> **Work item**: Beginning with the first line below, retype exactly each line through the one containing "Pro koho je 8a.cz určena?". Leave out all pictures.

> **Material for this task**:
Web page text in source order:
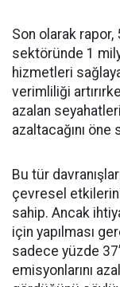
Son olarak rapor,
sektöründe 1
hizmetleri
verimliliği
azalan
azaltacağını öne
Bu tür
çevresel
sahip. Ancak
için yapılması
sadece yüzde
emisyonlarını
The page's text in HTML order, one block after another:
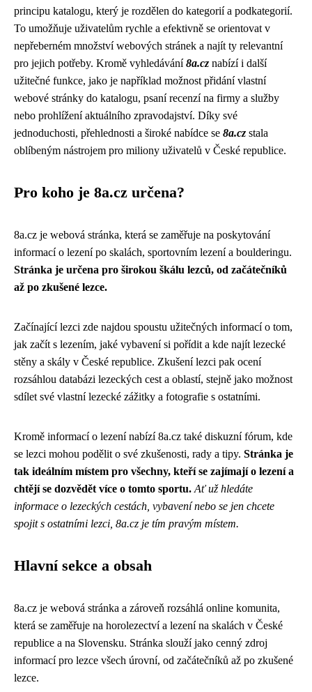
principu katalogu, který je rozdělen do kategorií a podkategorií.
To umožňuje uživatelům rychle a efektivně se orientovat v
nepřeberném množství webových stránek a najít ty relevantní
pro jejich potřeby. Kromě vyhledávání8a.cz nabízí i další
užitečné funkce, jako je například možnost přidání vlastní
webové stránky do katalogu, psaní recenzí na firmy a služby
nebo prohlížení aktuálního zpravodajství. Díky své
jednoduchosti, přehlednosti a široké nabídce se 8a.cz stala
oblíbeným nástrojem pro miliony uživatelů v České republice.
Pro koho je 8a.cz určena?
8a.cz je webová stránka, která se zaměřuje na poskytování
informací o lezení po skalách, sportovním lezení a boulderingu.
Stránka je určena pro širokou škálu lezců, od začátečníků
až po zkušené lezce.
Začínající lezci zde najdou spoustu užitečných informací o tom,
jak začít s lezením, jaké vybavení si pořídit a kde najít lezecké
stěny a skály v České republice. Zkušení lezci pak ocení
rozsáhlou databázi lezeckých cest a oblastí, stejně jako možnost
sdílet své vlastní lezecké zážitky a fotografie s ostatními.
Kromě informací o lezení nabízí 8a.cz také diskuzní fórum, kde
se lezci mohou podělit o své zkušenosti, rady a tipy. Stránka je
tak ideálním místem pro všechny, kteří se zajímají o lezení a
chtějí se dozvědět více o tomto sportu. Ať už hledáte
informace o lezeckých cestách, vybavení nebo se jen chcete
spojit s ostatními lezci, 8a.cz je tím pravým místem.
Hlavní sekce a obsah
8a.cz je webová stránka a zároveň rozsáhlá online komunita,
která se zaměřuje na horolezectví a lezení na skalách v České
republice a na Slovensku. Stránka slouží jako cenný zdroj
informací pro lezce všech úrovní, od začátečníků až po zkušené
lezce.

> **Reply to the task**:
Web page text in source order:
Son olarak rapor,
sektöründe 1
hizmetleri
verimliliği
azalan
azaltacağını öne
Bu tür
çevresel
sahip. Ancak
için yapılması
sadece yüzde
emisyonlarını
The page's text in HTML order, one block after another:
principu katalogu, který je rozdělen do kategorií a podkategorií.
To umožňuje uživatelům rychle a efektivně se orientovat v
nepřeberném množství webových stránek a najít ty relevantní
pro jejich potřeby. Kromě vyhledávání8a.cz nabízí i další
užitečné funkce, jako je například možnost přidání vlastní
webové stránky do katalogu, psaní recenzí na firmy a služby
nebo prohlížení aktuálního zpravodajství. Díky své
jednoduchosti, přehlednosti a široké nabídce se 8a.cz stala
oblíbeným nástrojem pro miliony uživatelů v České republice.
Pro koho je 8a.cz určena?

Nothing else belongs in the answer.